● DATASET RECORDS:
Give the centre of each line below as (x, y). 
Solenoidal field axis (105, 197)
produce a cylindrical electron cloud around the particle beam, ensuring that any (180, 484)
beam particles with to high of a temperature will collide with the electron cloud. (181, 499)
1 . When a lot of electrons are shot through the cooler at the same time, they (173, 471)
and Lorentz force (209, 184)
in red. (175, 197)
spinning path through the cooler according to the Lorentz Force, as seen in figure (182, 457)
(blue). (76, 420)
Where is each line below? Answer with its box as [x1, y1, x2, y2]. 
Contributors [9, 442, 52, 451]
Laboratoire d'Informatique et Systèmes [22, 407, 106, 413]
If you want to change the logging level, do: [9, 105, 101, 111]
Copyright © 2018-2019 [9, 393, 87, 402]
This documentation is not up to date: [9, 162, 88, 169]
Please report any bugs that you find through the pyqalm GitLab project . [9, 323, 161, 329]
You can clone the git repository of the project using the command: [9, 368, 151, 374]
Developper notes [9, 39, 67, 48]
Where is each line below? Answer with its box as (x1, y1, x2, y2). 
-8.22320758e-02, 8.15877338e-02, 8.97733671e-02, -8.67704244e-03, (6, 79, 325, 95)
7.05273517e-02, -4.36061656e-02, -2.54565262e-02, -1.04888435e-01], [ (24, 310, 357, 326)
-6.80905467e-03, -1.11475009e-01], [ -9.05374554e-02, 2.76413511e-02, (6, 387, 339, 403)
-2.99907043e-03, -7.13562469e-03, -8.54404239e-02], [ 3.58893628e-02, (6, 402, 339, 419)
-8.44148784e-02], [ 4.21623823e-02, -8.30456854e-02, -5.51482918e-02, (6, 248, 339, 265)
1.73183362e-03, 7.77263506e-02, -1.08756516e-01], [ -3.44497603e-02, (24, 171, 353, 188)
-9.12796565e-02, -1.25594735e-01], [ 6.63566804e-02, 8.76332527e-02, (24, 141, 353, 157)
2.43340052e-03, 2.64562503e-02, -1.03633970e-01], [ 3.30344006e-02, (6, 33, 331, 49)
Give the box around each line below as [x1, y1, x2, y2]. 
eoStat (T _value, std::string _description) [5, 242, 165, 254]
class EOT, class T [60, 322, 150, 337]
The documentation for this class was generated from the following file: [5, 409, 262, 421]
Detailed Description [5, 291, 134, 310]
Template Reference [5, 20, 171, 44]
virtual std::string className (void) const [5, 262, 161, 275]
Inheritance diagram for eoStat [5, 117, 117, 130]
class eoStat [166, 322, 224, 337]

● THE TASK: The answer must be a verbatim transcription of the entries above, from the first line through the line that contains "y1, x2, y2).", and nothing more.

● YOUR SOLUTION:
Give the centre of each line below as (x, y). 
Solenoidal field axis (105, 197)
produce a cylindrical electron cloud around the particle beam, ensuring that any (180, 484)
beam particles with to high of a temperature will collide with the electron cloud. (181, 499)
1 . When a lot of electrons are shot through the cooler at the same time, they (173, 471)
and Lorentz force (209, 184)
in red. (175, 197)
spinning path through the cooler according to the Lorentz Force, as seen in figure (182, 457)
(blue). (76, 420)
Where is each line below? Answer with its box as [x1, y1, x2, y2]. 
Contributors [9, 442, 52, 451]
Laboratoire d'Informatique et Systèmes [22, 407, 106, 413]
If you want to change the logging level, do: [9, 105, 101, 111]
Copyright © 2018-2019 [9, 393, 87, 402]
This documentation is not up to date: [9, 162, 88, 169]
Please report any bugs that you find through the pyqalm GitLab project . [9, 323, 161, 329]
You can clone the git repository of the project using the command: [9, 368, 151, 374]
Developper notes [9, 39, 67, 48]
Where is each line below? Answer with its box as (x1, y1, x2, y2). 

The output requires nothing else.